■ What is being asked: Please reproduce the entries below exactly as they stand, but leave the pictures out.

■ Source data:
►
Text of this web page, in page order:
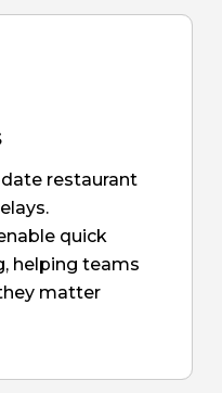
restaurant
quick
helping teams
matter
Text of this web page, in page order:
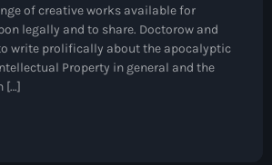
of creative works available for
legally and to share. Doctorow and
write prolifically about the apocalyptic
Property in general and the
[…]
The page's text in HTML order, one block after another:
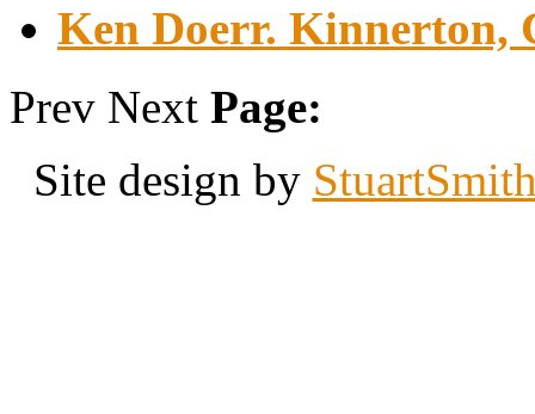
Ken Doerr. Kinnerton,
Prev Next Page:
Site design by
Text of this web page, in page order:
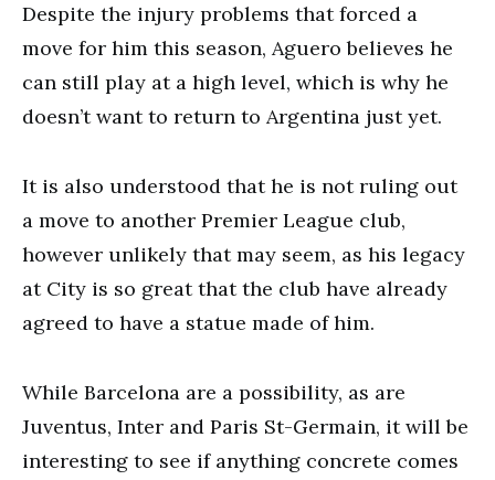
◄
■ Written response:
Text of this web page, in page order:
restaurant
quick
helping teams
matter
Text of this web page, in page order:
of creative works available for
legally and to share. Doctorow and
write prolifically about the apocalyptic
Property in general and the
[…]
The page's text in HTML order, one block after another:
Ken Doerr. Kinnerton,
Prev Next Page:
Site design by
Text of this web page, in page order:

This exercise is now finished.